Background information
- Also known as: Žeki
- Born: Željko Šašić 31 October 1969 (age 56) Zemun, SFR Yugoslavia
- Genres: Turbo Folk music, Pop music
- Occupations: Singer, musician
- Instrument: Guitar
- Years active: 1994–present
- Labels: Lucky Sound, PGP RTS, City Records, Grand Production, JVP Vertrieb AG, Best Records, SKYMUSIC
- Spouse: Sonja Šašić (married 1994-2007)
- Website: instagram.com/zeljkosasic.official/

= Željko Šašić =

Serbian turbo-folk singer (born 1969)

Željko "Žeki" Šašić (Жељко Шашић; born 31 October 1969) is a Serbian turbo-folk singer and musician. Active since 1994, he has released eight studio albums and become one of the prominent figures in Serbian folk music. In late 2013, he competed in the first season of the Serbian version of Your Face Sounds Familiar. After the 12 weeks, he claimed 7th place, but was a public favourite, with a wide spectre of enjoyed performances as Aca Lukas, Bijelo Dugme, Riblja Čorba, Snežana Babić Sneki and many more.

== Early life and career ==
Željko Šašić was born on 31 October 1969 in Zemun, Belgrade, then part of SFR Yugoslavia. He began his professional music career in 1994 with the release of his debut album Gori more, recorded with the Futa band and released by Lucky Sound.
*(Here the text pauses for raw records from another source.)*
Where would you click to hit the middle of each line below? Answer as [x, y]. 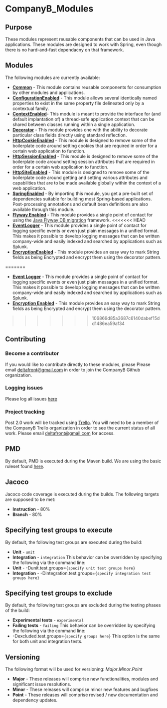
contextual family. [30, 108]
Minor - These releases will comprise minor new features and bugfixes [85, 689]
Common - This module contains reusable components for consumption [87, 87]
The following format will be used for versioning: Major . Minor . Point [74, 669]
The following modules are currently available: [53, 77]
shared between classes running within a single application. [74, 124]
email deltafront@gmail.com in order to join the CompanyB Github [73, 369]
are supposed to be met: [30, 499]
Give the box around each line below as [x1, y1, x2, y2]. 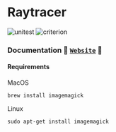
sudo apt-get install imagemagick [7, 118, 110, 126]
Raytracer [7, 4, 67, 20]
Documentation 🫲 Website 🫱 [7, 45, 103, 55]
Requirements [7, 63, 50, 71]
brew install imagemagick [7, 92, 83, 100]
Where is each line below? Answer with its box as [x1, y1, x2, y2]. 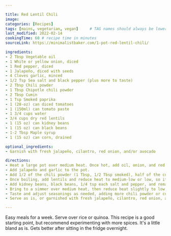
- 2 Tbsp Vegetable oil [5, 54, 56, 59]
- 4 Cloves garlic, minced [5, 73, 63, 78]
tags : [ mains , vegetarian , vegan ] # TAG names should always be [5, 26, 154, 31]
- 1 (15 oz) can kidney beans [5, 121, 70, 126]
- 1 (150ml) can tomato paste [5, 107, 70, 112]
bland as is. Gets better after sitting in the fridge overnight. [5, 225, 128, 231]
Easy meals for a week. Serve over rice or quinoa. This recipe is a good [5, 215, 155, 221]
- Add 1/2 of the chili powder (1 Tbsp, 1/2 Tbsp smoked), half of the [5, 172, 160, 177]
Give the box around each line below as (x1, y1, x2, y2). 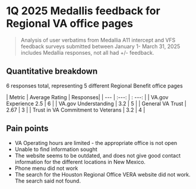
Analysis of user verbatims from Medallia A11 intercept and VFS (20, 36, 176, 43)
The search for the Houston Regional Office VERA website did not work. (14, 171, 191, 178)
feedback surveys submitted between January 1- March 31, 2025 (20, 43, 181, 50)
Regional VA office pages (6, 17, 134, 30)
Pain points (6, 124, 49, 134)
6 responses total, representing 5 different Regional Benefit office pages (6, 82, 183, 89)
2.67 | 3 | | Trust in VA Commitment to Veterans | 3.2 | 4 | (6, 106, 146, 114)
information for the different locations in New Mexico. (14, 158, 146, 165)
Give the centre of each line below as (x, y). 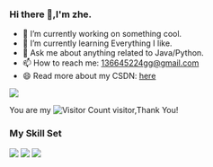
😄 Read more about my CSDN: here (89, 76)
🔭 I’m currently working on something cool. (102, 34)
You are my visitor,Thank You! (94, 110)
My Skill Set (35, 134)
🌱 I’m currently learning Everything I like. (97, 43)
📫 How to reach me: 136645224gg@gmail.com (111, 63)
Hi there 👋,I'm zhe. (51, 14)
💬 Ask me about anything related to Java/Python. (113, 53)
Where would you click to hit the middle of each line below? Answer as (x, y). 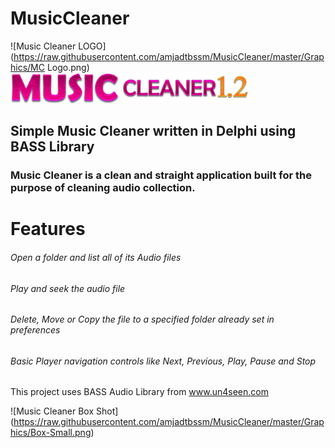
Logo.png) (68, 67)
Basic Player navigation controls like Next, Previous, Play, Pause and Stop (163, 361)
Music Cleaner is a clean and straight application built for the (161, 175)
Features (48, 229)
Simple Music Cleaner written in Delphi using (153, 131)
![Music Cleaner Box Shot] (64, 411)
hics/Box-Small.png (51, 433)
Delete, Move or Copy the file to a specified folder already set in (142, 319)
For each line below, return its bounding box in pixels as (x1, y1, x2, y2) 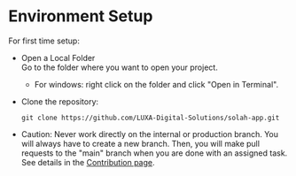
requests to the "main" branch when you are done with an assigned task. (20, 148, 288, 158)
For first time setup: (8, 35, 81, 46)
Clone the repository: (20, 96, 99, 107)
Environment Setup (8, 6, 153, 27)
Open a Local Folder (20, 52, 96, 63)
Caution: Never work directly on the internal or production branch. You (20, 128, 279, 139)
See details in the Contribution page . (20, 157, 156, 167)
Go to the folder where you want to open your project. (20, 62, 218, 73)
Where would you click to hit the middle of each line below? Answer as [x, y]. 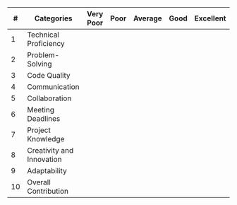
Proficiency [46, 43]
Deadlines [44, 118]
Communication [53, 87]
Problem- [43, 55]
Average [147, 18]
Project [39, 130]
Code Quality [49, 75]
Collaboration [49, 98]
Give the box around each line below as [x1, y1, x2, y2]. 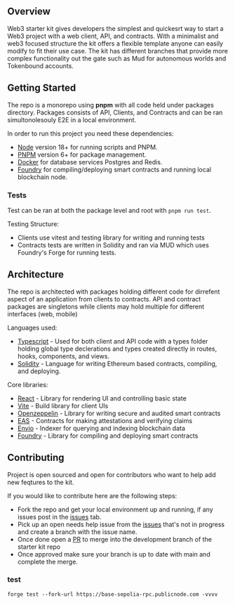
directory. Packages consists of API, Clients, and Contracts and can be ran [7, 108, 223, 117]
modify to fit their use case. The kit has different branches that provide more [7, 46, 228, 55]
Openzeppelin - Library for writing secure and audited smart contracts [17, 409, 221, 417]
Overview [7, 6, 51, 18]
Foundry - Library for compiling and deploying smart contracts [17, 431, 199, 440]
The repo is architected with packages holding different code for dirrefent [7, 287, 220, 296]
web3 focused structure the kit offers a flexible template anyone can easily [7, 39, 223, 48]
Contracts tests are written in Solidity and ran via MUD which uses [17, 240, 209, 249]
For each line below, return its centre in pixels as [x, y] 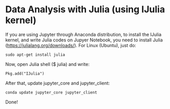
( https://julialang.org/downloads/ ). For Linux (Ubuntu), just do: [71, 45]
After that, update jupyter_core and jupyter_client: [58, 83]
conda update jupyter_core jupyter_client [51, 92]
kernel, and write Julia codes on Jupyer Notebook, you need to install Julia [84, 40]
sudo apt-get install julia [35, 55]
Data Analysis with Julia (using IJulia [85, 9]
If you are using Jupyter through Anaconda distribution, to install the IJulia [83, 34]
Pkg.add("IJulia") [25, 73]
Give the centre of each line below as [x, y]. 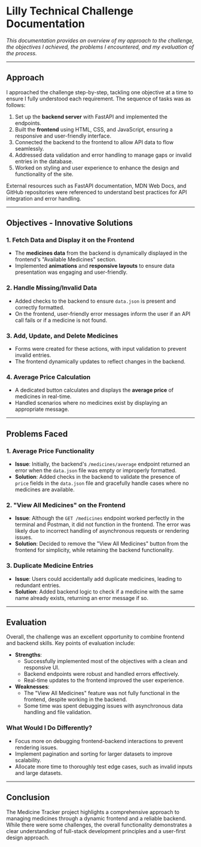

The album's title track "Gori more" became an immediate hit, along with other songs including "A tebe nema," "Crna ženo," and "Ima dana i kafana." The album also featured a notable duet with Ceca Ražnatović titled "Ko na grani jabuka," which achieved significant success.

== Musical career ==

=== 1995-1999: Early success ===
In 1995, Šašić released his second album Na istoj talasnoj dužini, again with the Futa band. The album contained eight songs, with "Ti lutko moja" and "Podočnjaci" becoming club favorites. The song "Voli me, voli" showed his versatility by incorporating rock elements, which had been his initial musical preference.

In 1996, Šašić began collaborating with composer and lyricist Dragan Brajović Braja and signed with PGP RTS. This partnership resulted in his third album Dve rane, which included the ballads "Ne bacaj ruže majko" and "Metak," both of which received music videos. The album also featured a successful duet with Dragana Mirković titled "Oči pune tuge," which became one of the most played songs on radio stations across Serbia and the region.

His fourth album Ona je priča života moga (1997) was marked by the title track written by Dragan Brajović and Zlaja Timotić. In 1999, he released Zaboravi me, continuing his string of successful albums.

=== 2000-2012: International expansion and hiatus ===
The album Neko drugi (2000) was released for the Yugoslav market by Best Records and internationally by Austrian label JVP Vertrieb AG. Besides ten new songs, it included his greatest hits such as "Gori more", "Metak", "Magla", and his duets with Ceca and Dragana Mirković. The song "Osmi dan u nedelji" by Greek musician Jorgos Alkaios achieved particular success.

In 2001, City Records released a compilation album The Best Of featuring twenty of his biggest hits. His seventh studio album 007 (2003) included "Meni dobra si", written by Željko Joksimović and Marina Tucaković. After this release, Šašić took a nine-year hiatus from recording albums.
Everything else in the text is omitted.